C'est ce que nous a brillamment illustré Philippe Goetzmann autour de trois épisodes sur le podcast. Dans ce premier épisode, il nous a partagé son éclairage sur les mutations profondes du secteur et les défis à venir.
Une industrie comme reflet de la société
Philippe Goetzmann décrit la grande distribution comme « un reflet, pas parfait, mais peut-être le meilleur, des sujets politiques et sociétaux ». Les évolutions de la consommation traduisent souvent les bouleversements économiques et sociaux, et cela se voit jusque dans les rayons des hypermarchés. « Toutes les questions politiques majeures se retrouvent en fait dans un hypermarché, que ce soit côté consommateur ou côté salarié », souligne-t-il.
Ancien cadre chez Auchan, il accompagne aujourd'hui les entreprises du secteur pour comprendre ces mutations. La situation d'Auchan, par exemple, illustre ces défis. Interrogé sur les difficultés de l'enseigne, il répond : « Ce qui aurait été inquiétant, c’est qu’ils ne fassent rien », et de citer René Char pour décrire la démarche actuelle du groupe : « La lucidité est la blessure la plus rapprochée du soleil ».
Le modèle actuel, basé sur la massification, est en train de basculer. Le véritable défi est de transformer la baisse de volume en opportunité »
Une distribution face à la fragmentation et à la déconsommation
La fragmentation de la société est un autre phénomène clé. « Le tout sous le même toit est en train de disparaître », observe Philippe Goetzmann. Alors qu’auparavant, les hypermarchés répondaient aux besoins convergents d’une grande classe moyenne, les attentes des consommateurs se diversifient. Cette diversité oblige les enseignes à repenser leur modèle. « La question n’est pas la surface du magasin, mais à quel consommateur on s’adresse et comment on répond à ses besoins », affirme-t-il.
Quant au phénomène de déconsommation, il mérite d’être nuancé. « Ce n’est pas que les Français consomment moins, mais la consommation se déplace ». Il explique que la croissance démographique, qui a longtemps soutenu la consommation, est en stagnation. En parallèle, les modes de consommation évoluent : les services prennent le pas sur les produits physiques, et les préoccupations écologiques encouragent une réduction des gaspillages. Selon lui, « à horizon de 10 ans, le volume de consommation alimentaire pourrait baisser de 15 à 20 %, mais ce n’est pas une mauvaise chose en soi ».

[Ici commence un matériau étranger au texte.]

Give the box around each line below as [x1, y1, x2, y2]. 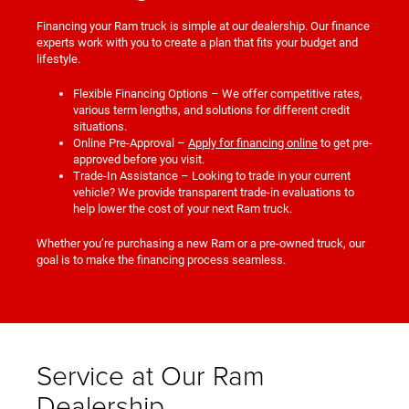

Pour s’adapter, les entreprises doivent revoir leur manière de créer de la valeur. « Le modèle actuel, basé sur la massification, est en train de basculer. Le véritable défi est de transformer la baisse de volume en opportunité », conclut-il.
Dans cet épisode, notre invité nous rappelle la complexité des enjeux auxquels font face actuellement les acteurs de la grande distribution. Le commerce, bien plus qu’un secteur économique, est le miroir des transformations de notre société.